A dual-targeting, p53-independent, apoptosis-inducing platinum(II) anticancer complex, [Pt(BDI(QQ))]Cl

Abstract

The therapeutic index and cellular mechanism of action of [Pt(BDI(QQ))]Cl, a monocationic, square-planar platinum(II) complex, are reported. [Pt(BDI(QQ))]Cl was used to treat several cell lines, including wild type and cisplatin-resistant ovarian carcinoma cells (A2780 and A2780CP70) and non-proliferating lung carcinoma cells (A549). [Pt(BDI(QQ))]Cl selectively kills cancer cells over healthy cells and exhibits no cross-resistance with cisplatin. The mechanism of cell killing was established through detailed cell-based assays. [Pt(BDI(QQ))]Cl exhibits dual-threat capabilities, targeting nuclear DNA and mitochondria simultaneously. [Pt(BDI(QQ))]Cl induces DNA damage, leading to p53 enrichment, mitochondrial membrane potential depolarisation, and caspase-mediated apoptosis. [Pt(BDI(QQ))]Cl also accumulates in the mitochondria, resulting in direct mitochondrial damage. Flow cytometric studies demonstrated that [Pt(BDI(QQ))]Cl has no significant effect on cell cycle progression. Remarkably, p53-status is a not a determinant of [Pt(BDI(QQ))]Cl activity.
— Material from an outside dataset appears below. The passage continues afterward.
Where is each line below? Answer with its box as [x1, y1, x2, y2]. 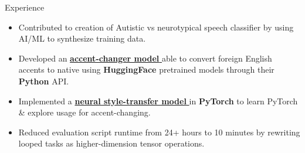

In p53-null cells, [Pt(BDI(QQ))]Cl induces cell death through mitochondrial dysfunction. Cancers with p53-null status could therefore be targeted using [Pt(BDI(QQ))]Cl.

Figure 1

Cellular uptake following [Pt(BDI^QQ)]Cl treatment (10 μM for 12 h). The amount of platinum (ng) per million A549 lung carcinoma and A2780 ovarian carcinoma cells is shown for the cytoplasmic, nuclear, membrane, and mitochondrial fractions. The errors represent standard deviations.

Figure 2

(a) Immunoblotting analysis of proteins related to the DNA damage response and p53 induction pathways. Protein expression in A549 cells was observed following treatment with [Pt(BDI^QQ)]Cl (1–5 μM for 72 h). Whole cell lysates were resolved by SDS-PAGE and analysed by immunoblotting against γH2AX, p53, phosp53, p21, and β-actin (loading control). (b) Platinum content in genomic DNA extracted from A549 and A2780 cells dosed with [Pt(BDI^QQ)]Cl and cisplatin (10 μM for 12 h).

Figure 3

(a) The mean intensity of red fluorescence emitted by JC-1 stained A549 and A2780 cells in the absence and presence of [Pt(BDI^QQ)]Cl (5 μM for 48 h) or carbonyl cyanide m-chlorophenyl hydrazone (CCCP) (1 μM for 48 h). The errors represent standard deviations. (b) Histogram displaying red fluorescence emitted by JC-1 stained A549 and A2780 cells prior to (red line) and upon treatment with [Pt(BDI^QQ)]Cl (5 μM for 48 h) (blue line). (c) Fluorescence microscopy images of A549 cells untreated and treated with [Pt(BDI^QQ)]Cl (0.5 μM for 24 h), and then stained with Hoechst 33258 and MitoTracker Green. Scale bar = 21 μm.